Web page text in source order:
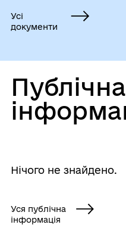
Усі
документи
Публічна
Нічого не знайдено.
Уся публічна
інформація
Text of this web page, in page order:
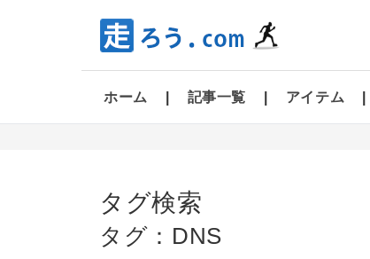
ホーム 記事一覧 アイテム
タグ検索
タグ：DNS
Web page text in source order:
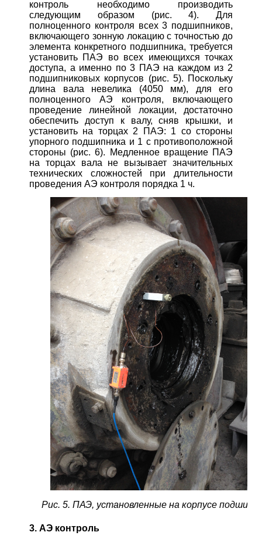
контроль необходимо производить
следующим образом (рис. 4). Для
полноценного контроля всех 3 подшипников,
включающего зонную локацию с точностью до
элемента конкретного подшипника, требуется
установить ПАЭ во всех имеющихся точках
доступа, а именно по 3 ПАЭ на каждом из 2
подшипниковых корпусов (рис. 5). Поскольку
длина вала невелика (4050 мм), для его
полноценного АЭ контроля, включающего
проведение линейной локации, достаточно
обеспечить доступ к валу, сняв крышки, и
установить на торцах 2 ПАЭ: 1 со стороны
упорного подшипника и 1 с противоположной
стороны (рис. 6). Медленное вращение ПАЭ
на торцах вала не вызывает значительных
технических сложностей при длительности
проведения АЭ контроля порядка 1 ч.
Рис. 5. ПАЭ, установленные на корпусе
3. АЭ контроль
_ _ _
◆ **Action item**: The required answer is each line of the entries containing the string "вала".

◆ **Solution to this task**:
длина вала невелика (4050 мм), для его
на торцах вала не вызывает значительных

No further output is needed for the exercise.